李昱稍一思忖,的确过分了:“那就先从五个五个开始吧。”
程处默沉吟了片刻,没沉吟出个所以然来,小道长这弹性也太大了,到底有没有个章程啊。
“那要是他们不听话怎么办?”程处默好奇道,如果是教杜荷,敢不听话,他就直接揍了,别人家的孩子,不好下手。
李昱想了想,没说话,给无灾喂了些牛肉干。
无灾清澈的圆瞳睁了又睁,程处默连连倒吸凉气,他现在要去梨院请教孙思邈。
程处默刚走不久,秦怀玉又跑了过来,李昱连茶水都还没收呢。
“其他人呢,怎么就你一个?”李昱是守信用的,既然答应了程处默不告诉别人,那就演戏演全套。
秦怀玉解释了一番......
没准备明白。
李昱叹气,一对好兄弟,两条脆脆鲨:“来,吃个巧克力,甜的。”
“小道长真是能掐会算,知道某有事相求,还提前备了茶水。”秦怀玉难得称赞了一句李昱:“某想了又想,教书够呛,某或许可以教那些娃娃操练。”

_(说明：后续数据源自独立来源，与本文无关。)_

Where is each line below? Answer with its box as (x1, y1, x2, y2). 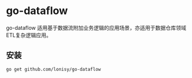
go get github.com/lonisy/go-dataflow (6, 66, 101, 72)
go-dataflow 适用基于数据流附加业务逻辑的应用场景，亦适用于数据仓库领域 (6, 24, 187, 31)
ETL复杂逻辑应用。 (6, 31, 52, 39)

李昱不由得佩服,不愧同为将门之后,真是想到一块去了。
但很可惜,体育老师外加训导主任的演武先生身份,已经被抢走。
李昱拒绝道:“那不行,处默更适合干这个事。”
秦怀玉有些不服气:“为何?”
“他比较虎,莽夫一个,干这个合适,你比较温润,吓不到人。”李昱真切的说。
秦怀玉听得很舒服,笑容起来后立刻又严肃问:“那小道长说,某该怎么做?”
李昱还真犹豫了一番,而后郑重的将一本书交到秦怀玉手上。
“演员的自我修养?”秦怀玉疑惑道。
唰!
李昱一下就又给收了回来,昨天晚上研究这个,拿顺手了说是。
“给你这个。”李昱又认真拿出一本新的,是他花了十万熬夜分买来的《从零开始教数学》。
李昱还挺心疼的,但又一想,等到那些孩子们熬夜做数学题的时候,他就能赚回来,不由得心里安慰不少。

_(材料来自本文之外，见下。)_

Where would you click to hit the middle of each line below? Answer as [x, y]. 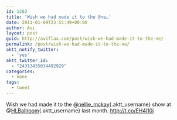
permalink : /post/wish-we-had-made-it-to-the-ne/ [68, 44]
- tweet [21, 88]
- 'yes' [21, 55]
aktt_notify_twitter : [33, 50]
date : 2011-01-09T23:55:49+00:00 [47, 22]
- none [19, 77]
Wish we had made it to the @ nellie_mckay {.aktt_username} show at [89, 104]
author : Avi [21, 28]
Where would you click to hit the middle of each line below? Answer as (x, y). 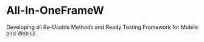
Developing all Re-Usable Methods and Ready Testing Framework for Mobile (102, 27)
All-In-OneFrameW (55, 10)
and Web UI (21, 33)

“你拿这个好好研究,里面会告诉你,如何做一个合格的数术先生......当然,我们要灵活结合自身,如果遇到不听话的,交给演武先生处理就行。”
秦怀玉接过书后点了点头,好的教书先生,都是不用戒尺的。
秦怀玉走了,院子里的两个侍卫陈玄甲和张玄乙都很好奇,接下来会是谁来。
“该杜郡公吧?”
“万一是太子呢?”
“怎么可能,多大面子,请太子教书,那学会出来岂不是天大背景,真要有这种好事,某死过去赶着投胎,还来得及。”
陈玄甲:“......”
张玄乙:“陈兄为何不说话?”
只见含章别院,太子李承乾精神振奋的走了进来,看了眼这两名侍卫,心中有所猜测,却也不言,只当没看见,直接走到李昱身边。
李昱叹气:“高明不会是为了开阳里的事情来的吧?”
“小道长果然能掐会算。”李承乾兴奋道:“竟然是已经知道我把长安县给拿下了。”
李昱:“???”
李昱都懵了,不是,你在说什么,我怎么听不懂?
“进屋说话。”李昱觉得真得避讳一下。
待进了书房,没外人,李承乾将昨夜与李世民交谈一说,李昱更懵逼了。
他只是让李承乾拿下开阳里的自治权啊,方便他们好办事就行。
结果,现在李承乾告诉他,整个丰阴乡都被拿下,长安县城外各乡,如果他愿意,也有调命之权,不过这些都是密诏。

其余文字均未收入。